= Task prompt =
The answer must consist of each line of the records below that contains the string "using".

*** Recorded data

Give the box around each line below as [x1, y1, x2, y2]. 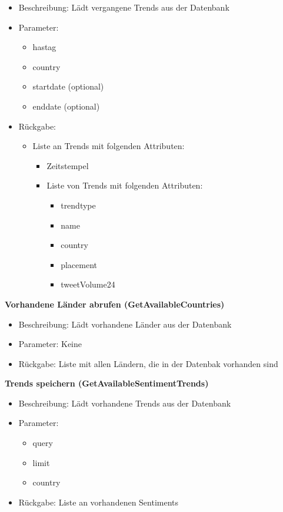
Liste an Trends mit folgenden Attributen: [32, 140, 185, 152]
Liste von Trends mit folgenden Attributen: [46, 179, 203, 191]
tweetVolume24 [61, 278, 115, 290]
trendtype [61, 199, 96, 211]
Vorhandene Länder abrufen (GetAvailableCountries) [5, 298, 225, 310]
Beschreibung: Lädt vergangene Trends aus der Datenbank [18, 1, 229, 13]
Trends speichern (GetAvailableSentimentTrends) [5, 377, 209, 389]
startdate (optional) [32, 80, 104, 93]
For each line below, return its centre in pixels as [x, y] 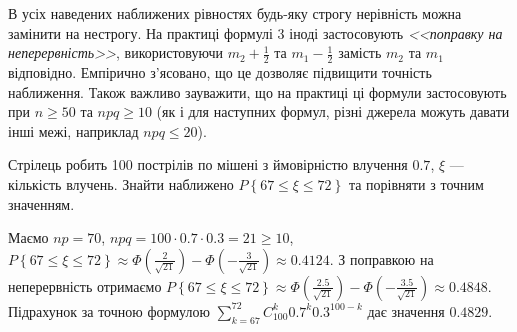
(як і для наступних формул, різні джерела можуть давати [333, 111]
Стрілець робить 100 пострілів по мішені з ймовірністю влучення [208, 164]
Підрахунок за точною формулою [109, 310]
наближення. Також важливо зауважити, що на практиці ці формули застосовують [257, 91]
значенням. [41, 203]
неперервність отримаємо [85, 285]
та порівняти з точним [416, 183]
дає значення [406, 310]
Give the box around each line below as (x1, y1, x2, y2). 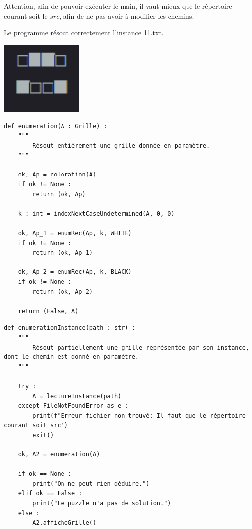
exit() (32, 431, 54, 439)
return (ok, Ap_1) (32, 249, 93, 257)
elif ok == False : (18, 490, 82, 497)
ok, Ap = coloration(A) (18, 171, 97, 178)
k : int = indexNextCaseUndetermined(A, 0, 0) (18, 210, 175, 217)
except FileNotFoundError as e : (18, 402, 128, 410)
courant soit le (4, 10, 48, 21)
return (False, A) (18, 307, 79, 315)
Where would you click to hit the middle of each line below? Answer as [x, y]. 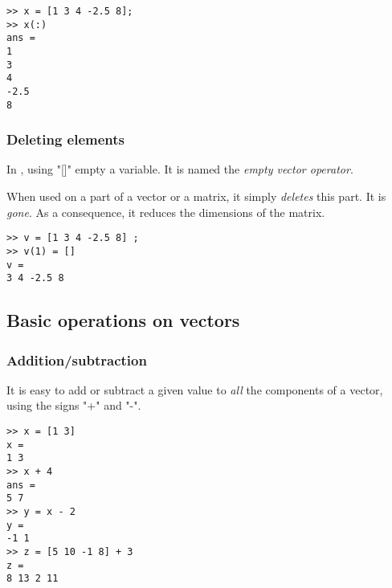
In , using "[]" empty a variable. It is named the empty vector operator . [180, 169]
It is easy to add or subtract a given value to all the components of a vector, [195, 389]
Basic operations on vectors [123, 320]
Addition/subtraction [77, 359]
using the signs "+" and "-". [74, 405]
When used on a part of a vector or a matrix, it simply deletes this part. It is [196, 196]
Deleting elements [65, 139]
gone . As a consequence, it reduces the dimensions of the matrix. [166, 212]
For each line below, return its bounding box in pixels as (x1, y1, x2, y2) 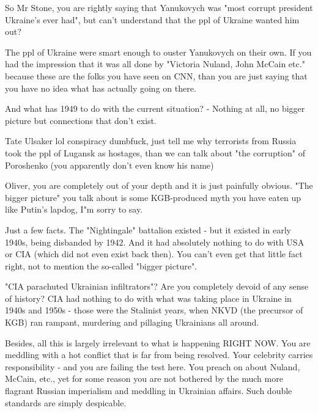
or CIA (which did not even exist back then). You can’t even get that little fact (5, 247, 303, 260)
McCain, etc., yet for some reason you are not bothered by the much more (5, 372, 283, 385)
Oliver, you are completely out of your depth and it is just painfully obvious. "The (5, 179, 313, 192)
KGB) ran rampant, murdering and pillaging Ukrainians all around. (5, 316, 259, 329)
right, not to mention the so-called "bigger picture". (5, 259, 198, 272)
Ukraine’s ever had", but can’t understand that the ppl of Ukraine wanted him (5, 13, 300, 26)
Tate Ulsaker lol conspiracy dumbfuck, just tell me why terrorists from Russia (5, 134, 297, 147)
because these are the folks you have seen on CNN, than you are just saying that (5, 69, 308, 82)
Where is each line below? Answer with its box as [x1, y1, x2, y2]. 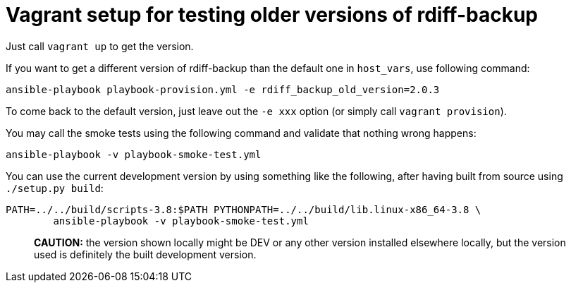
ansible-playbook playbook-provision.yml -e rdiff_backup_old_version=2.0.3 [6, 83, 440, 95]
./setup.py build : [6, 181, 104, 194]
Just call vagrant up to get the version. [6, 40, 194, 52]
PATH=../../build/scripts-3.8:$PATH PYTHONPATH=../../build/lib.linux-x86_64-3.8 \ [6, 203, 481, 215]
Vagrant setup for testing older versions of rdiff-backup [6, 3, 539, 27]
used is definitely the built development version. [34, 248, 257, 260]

******

= Output of the task =
In , using "[]" empty a variable. It is named the empty vector operator . [180, 169]
using the signs "+" and "-". [74, 405]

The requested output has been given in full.